Par ailleurs, il est tenu compte du fait que le consommateur moyen n’a que rarement la possibilité de procéder à une comparaison directe des différentes marques, mais doit se fier à l’image imparfaite qu’il a gardée en mémoire (22/06/1999, C-342/97, Lloyd Schuhfabrik, EU:C:1999:323, § 26).
En l’espèce, les produits et services jugés similaires et similaires à un faible degré s’adressent au grand public avec un degré d’attention moyen. Les signes ont été jugés visuellement similaires à un degré moyen, phonétiquement similaires à un degré élevé et conceptuellement, soit ils seront perçus comme n’étant pas similaires, soit ils seront perçus comme étant similaires à un degré élevé.
La marque antérieure est distinctive à un degré normal et son seul élément verbal est entièrement inclus au début de la marque contestée.
Dès lors que les signes ne diffèrent que par l’absence de l’élément figuratif de la marque antérieure dans la marque contestée et la présence de l’expression « by Hailingshan » au sein de la marque contestée dans laquelle elle joue d’ailleurs un rôle secondaire, la division d’opposition considère que les signes pourraient être confondus même par ces consommateurs pour lesquels les signes sont conceptuellement différents. En effet, dès lors que la différence conceptuelle entre les signes réside dans un élément figuratif qui, a moins d’impact au sein de la marque antérieure, une telle différence n’est pas de nature à neutraliser les autres similitudes (voir dans ce sens 11/11/2009, T-277/08, CITRACAL, § 53; 12/07/2006, T-277/04, VITACOAT, EU:T:2006:202, § 56 to 62).
À la lumière des éléments qui précèdent, il existe un risque de confusion dans l’esprit du public.
Il résulte de ce qui précède que la marque contestée doit être rejetée pour les produits jugés similaires aux services des opposantes.
L’opposition est également accueillie en ce qui concerne les produits faiblement similaires.
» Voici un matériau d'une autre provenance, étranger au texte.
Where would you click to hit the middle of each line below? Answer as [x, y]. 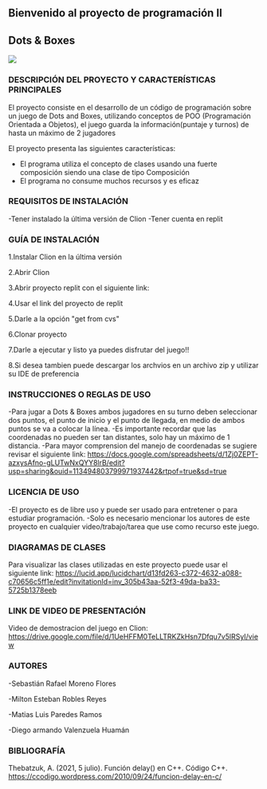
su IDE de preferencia [44, 374]
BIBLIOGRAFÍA [37, 751]
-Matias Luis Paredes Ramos [55, 714]
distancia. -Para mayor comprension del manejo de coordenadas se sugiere [133, 446]
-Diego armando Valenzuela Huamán [69, 730]
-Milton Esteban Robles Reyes [57, 699]
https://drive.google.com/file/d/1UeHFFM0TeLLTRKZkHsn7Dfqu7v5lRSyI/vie [133, 637]
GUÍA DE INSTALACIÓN [54, 239]
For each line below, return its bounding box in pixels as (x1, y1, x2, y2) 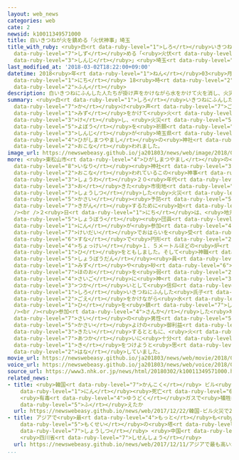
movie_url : (7, 355, 40, 362)
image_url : (7, 150, 40, 157)
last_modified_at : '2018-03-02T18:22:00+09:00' (7, 63, 152, 70)
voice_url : (7, 361, 40, 369)
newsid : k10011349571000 (7, 30, 81, 38)
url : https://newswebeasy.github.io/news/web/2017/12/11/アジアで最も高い (14, 441, 231, 448)
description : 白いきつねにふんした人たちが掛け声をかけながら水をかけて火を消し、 (7, 90, 224, 97)
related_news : (7, 375, 50, 382)
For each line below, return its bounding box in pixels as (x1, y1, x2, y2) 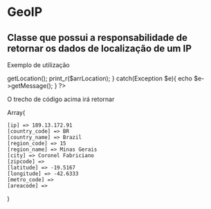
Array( (7, 109, 26, 116)
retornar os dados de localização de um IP (7, 42, 192, 54)
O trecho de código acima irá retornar (7, 95, 115, 103)
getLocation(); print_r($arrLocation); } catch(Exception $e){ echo (7, 74, 192, 82)
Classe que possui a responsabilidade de (7, 32, 188, 44)
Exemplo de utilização (7, 61, 71, 69)
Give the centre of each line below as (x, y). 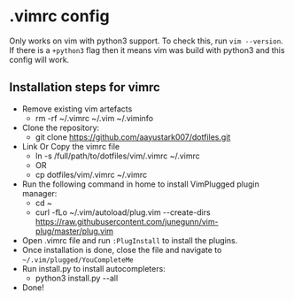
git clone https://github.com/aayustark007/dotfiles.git (133, 137)
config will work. (39, 59)
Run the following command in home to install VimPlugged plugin (140, 184)
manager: (39, 193)
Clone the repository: (61, 127)
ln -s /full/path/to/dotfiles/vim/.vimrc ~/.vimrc (118, 156)
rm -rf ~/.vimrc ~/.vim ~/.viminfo (94, 118)
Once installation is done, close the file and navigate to (122, 250)
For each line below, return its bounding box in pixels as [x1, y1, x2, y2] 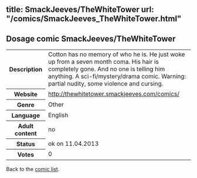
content [14, 129, 37, 137]
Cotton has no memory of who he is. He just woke [47, 50, 185, 59]
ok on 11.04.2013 [47, 139, 99, 148]
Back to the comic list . [6, 165, 60, 172]
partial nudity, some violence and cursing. [47, 80, 164, 88]
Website [13, 90, 38, 98]
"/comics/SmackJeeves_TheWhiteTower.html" [6, 14, 182, 24]
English [47, 111, 69, 119]
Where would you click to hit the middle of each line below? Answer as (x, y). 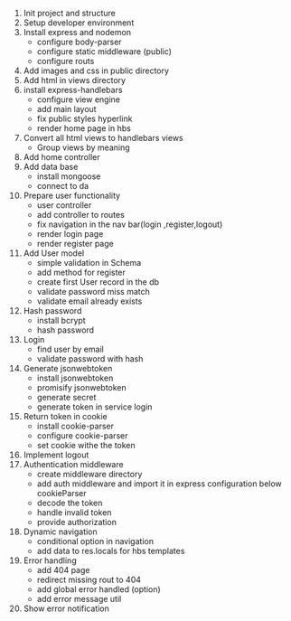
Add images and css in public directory (96, 71)
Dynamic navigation (60, 532)
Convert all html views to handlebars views (103, 138)
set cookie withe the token (86, 445)
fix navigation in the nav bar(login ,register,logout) (130, 224)
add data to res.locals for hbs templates (111, 551)
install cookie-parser (75, 426)
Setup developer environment (79, 23)
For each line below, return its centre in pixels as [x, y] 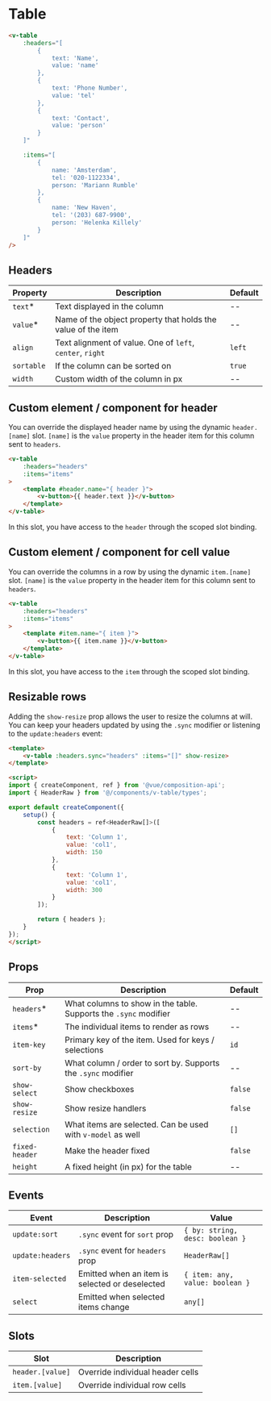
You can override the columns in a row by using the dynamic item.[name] [130, 571]
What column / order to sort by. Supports [142, 1063]
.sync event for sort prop [126, 1235]
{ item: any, [209, 1275]
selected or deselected [121, 1284]
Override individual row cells [132, 1386]
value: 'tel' [73, 95]
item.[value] [38, 1385]
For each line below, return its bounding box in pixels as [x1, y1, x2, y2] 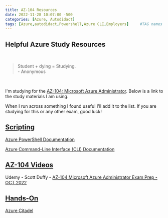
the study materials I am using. [5, 94, 69, 100]
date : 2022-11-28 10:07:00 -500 [5, 12, 73, 17]
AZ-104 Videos [5, 161, 54, 169]
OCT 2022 [5, 179, 27, 185]
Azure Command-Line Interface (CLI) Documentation [5, 146, 115, 152]
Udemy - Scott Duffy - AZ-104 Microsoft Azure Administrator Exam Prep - [5, 174, 158, 180]
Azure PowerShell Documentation [5, 136, 75, 142]
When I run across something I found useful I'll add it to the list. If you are [5, 103, 156, 109]
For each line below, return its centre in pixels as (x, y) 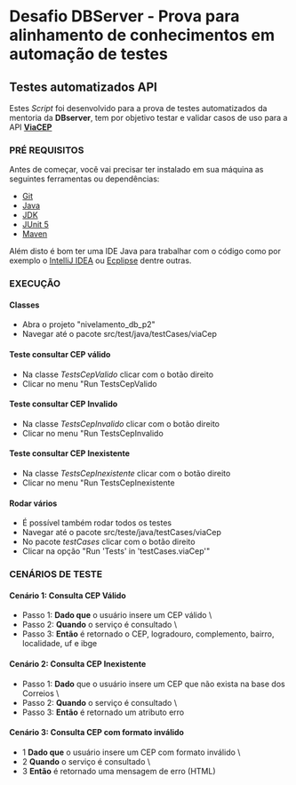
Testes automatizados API (83, 87)
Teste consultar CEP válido (60, 355)
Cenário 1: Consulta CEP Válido (68, 595)
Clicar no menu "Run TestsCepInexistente (98, 483)
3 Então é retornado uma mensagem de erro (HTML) (119, 771)
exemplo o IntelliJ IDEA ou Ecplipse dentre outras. (100, 260)
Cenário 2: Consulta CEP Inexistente (78, 663)
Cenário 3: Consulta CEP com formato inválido (97, 733)
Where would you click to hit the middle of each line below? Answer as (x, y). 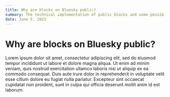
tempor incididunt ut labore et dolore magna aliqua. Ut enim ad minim (77, 63)
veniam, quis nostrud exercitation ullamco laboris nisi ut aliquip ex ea (77, 69)
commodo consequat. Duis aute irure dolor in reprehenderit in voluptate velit (85, 74)
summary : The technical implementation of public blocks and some (77, 15)
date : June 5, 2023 (26, 19)
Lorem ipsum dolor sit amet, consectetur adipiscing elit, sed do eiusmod (80, 58)
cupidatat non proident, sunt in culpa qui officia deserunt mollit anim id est (83, 85)
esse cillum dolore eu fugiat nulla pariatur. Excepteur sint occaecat (75, 79)
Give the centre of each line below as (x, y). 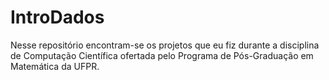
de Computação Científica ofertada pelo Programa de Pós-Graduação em (162, 55)
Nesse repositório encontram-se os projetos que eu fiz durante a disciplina (165, 45)
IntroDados (57, 17)
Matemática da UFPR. (55, 66)
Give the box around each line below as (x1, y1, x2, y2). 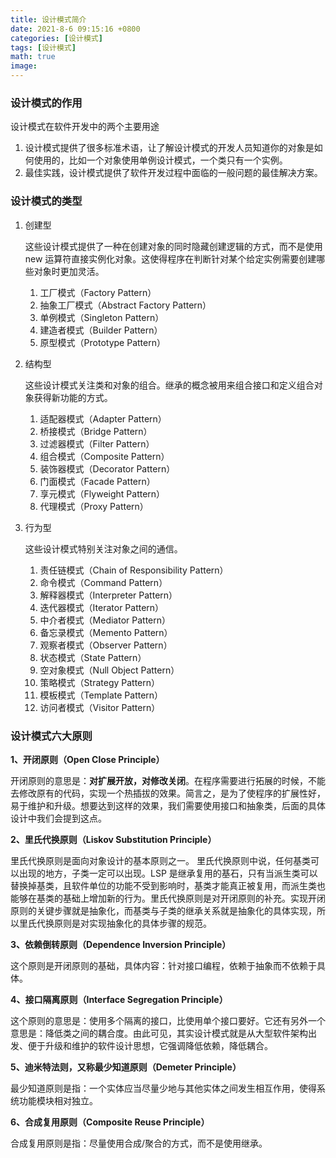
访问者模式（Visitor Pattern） (39, 701, 161, 713)
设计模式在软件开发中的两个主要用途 (10, 121, 160, 133)
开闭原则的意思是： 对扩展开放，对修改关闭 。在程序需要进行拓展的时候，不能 (10, 774, 326, 786)
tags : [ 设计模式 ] (10, 42, 77, 53)
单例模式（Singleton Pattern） (39, 311, 165, 323)
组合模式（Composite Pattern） (39, 450, 170, 462)
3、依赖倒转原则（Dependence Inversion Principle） (10, 938, 232, 950)
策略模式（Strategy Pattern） (39, 676, 161, 688)
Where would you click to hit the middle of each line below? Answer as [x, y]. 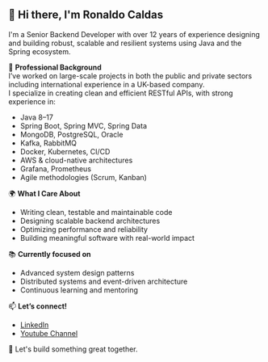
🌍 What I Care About [44, 193]
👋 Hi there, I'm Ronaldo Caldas [86, 15]
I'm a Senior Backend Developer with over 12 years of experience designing [134, 34]
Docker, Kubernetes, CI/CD [65, 151]
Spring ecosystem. [40, 51]
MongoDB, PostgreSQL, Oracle [71, 134]
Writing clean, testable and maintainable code [96, 212]
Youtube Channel [49, 333]
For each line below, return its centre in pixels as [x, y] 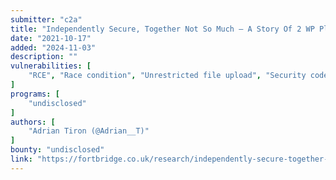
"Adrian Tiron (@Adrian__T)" [89, 131]
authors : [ [33, 122]
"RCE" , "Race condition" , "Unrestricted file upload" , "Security [167, 76]
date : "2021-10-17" [51, 38]
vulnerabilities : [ [51, 66]
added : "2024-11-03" [53, 47]
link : [21, 159]
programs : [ [35, 94]
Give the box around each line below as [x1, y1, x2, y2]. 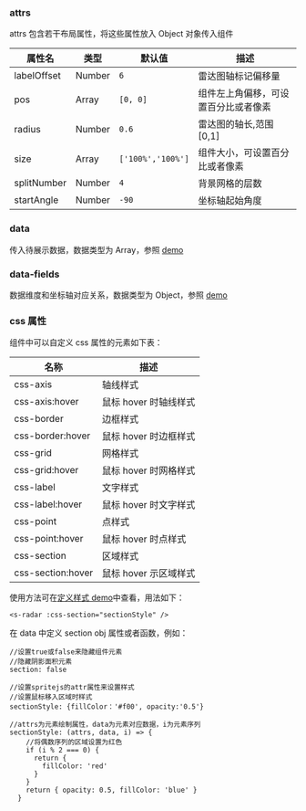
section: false [9, 665, 67, 675]
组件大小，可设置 [198, 146, 271, 159]
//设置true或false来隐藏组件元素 [9, 648, 123, 657]
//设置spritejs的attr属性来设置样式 [9, 683, 135, 692]
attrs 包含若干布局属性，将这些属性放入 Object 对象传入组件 [9, 28, 234, 39]
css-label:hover [14, 498, 83, 511]
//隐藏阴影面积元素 [9, 658, 73, 667]
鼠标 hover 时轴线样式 [101, 395, 196, 408]
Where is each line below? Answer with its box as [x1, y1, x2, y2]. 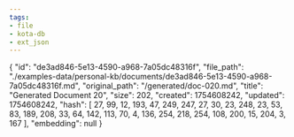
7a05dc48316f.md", [9, 80, 81, 91]
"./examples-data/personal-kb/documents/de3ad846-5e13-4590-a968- [9, 72, 273, 82]
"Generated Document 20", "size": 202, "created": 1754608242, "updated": [9, 90, 285, 101]
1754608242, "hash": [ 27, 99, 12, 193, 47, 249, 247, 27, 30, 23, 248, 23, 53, [9, 99, 283, 110]
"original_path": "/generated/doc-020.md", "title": [82, 80, 264, 91]
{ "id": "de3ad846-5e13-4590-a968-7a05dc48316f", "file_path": [9, 62, 244, 72]
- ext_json [9, 37, 50, 47]
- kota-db [9, 29, 46, 38]
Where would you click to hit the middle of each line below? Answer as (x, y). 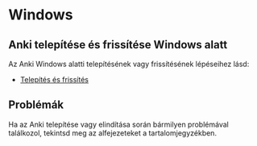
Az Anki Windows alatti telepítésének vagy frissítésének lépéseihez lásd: (129, 64)
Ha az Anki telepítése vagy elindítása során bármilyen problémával (119, 124)
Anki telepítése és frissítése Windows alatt (118, 45)
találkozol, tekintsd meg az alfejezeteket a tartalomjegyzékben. (113, 133)
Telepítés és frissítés (54, 79)
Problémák (36, 105)
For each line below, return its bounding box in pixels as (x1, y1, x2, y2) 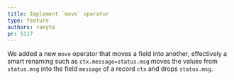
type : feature (7, 17, 50, 24)
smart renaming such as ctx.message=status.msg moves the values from (7, 57, 218, 66)
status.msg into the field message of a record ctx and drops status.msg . (7, 64, 213, 73)
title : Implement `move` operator (7, 10, 110, 18)
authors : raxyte (7, 23, 55, 30)
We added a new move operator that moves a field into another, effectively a (7, 50, 228, 58)
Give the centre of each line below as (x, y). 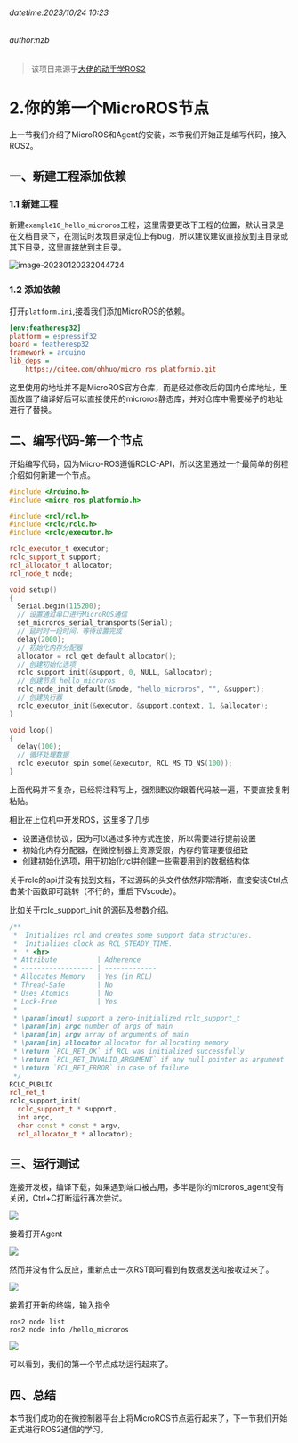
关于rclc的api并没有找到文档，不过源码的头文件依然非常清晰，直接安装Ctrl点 (149, 880)
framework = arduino (48, 353)
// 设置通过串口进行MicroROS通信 (72, 615)
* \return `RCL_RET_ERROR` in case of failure (101, 1068)
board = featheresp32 (49, 344)
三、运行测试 (44, 1164)
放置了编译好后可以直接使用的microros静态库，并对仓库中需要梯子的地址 (149, 398)
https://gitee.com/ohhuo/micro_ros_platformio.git (121, 370)
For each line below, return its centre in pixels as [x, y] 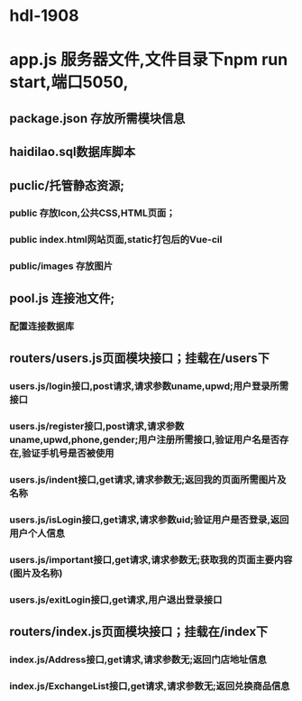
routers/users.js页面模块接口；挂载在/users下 [140, 359]
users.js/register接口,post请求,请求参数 [97, 426]
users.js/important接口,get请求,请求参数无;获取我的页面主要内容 [151, 559]
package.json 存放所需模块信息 [97, 118]
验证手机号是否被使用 [68, 453]
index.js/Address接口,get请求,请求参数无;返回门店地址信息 [138, 659]
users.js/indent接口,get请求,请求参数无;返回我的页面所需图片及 [148, 479]
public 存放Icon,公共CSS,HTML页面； [92, 213]

En effet, eu égard à la similitude visuelle moyenne, la forte similitude phonétique, il y a lieu de considérer que le faible degré de similitude entre les produits est compensé par d’autres facteurs et ce même pour la partie du public pour laquelle les signes ne sont pas similaires au plan conceptuel.
FRAIS
Conformément à l’article 109, paragraphe 1, du RMUE, la partie perdante dans une procédure d’opposition supporte les frais et taxes exposés par l’autre partie.
La demanderesse étant la partie perdante, elle doit supporter la taxe d’opposition ainsi que les frais exposés par les opposantes aux fins de la présente procédure.
Conformément à l’article 109, paragraphes 1 et 7, du RMUE et à l’article 18, paragraphe 1, point c), sous i), du REMUE, les frais à rembourser aux opposantes sont la taxe d’opposition et les frais de représentation dont le montant est fixé dans la limite du taux maximal déterminé dans le REMUE.
La division d’opposition
Zuzanna STOJKOWICZ |
Marine DARTEYRE |
Birgit FILTENBORG |
Conformément à l’article 67, du RMUE, toute partie lésée par cette décision peut former un recours à son encontre. Conformément à l’article 68 du RMUE, le recours doit être formé par écrit auprès de l’Office dans un délai de deux mois à compter du jour de la notification de la présente décision. Il doit être déposé dans la langue de procédure de la décision attaquée. En outre, un mémoire exposant les motifs du recours doit être déposé par écrit dans un délai de quatre mois à compter de cette même date. Le recours n’est considéré comme formé qu’après paiement de la taxe de recours de 720 EUR.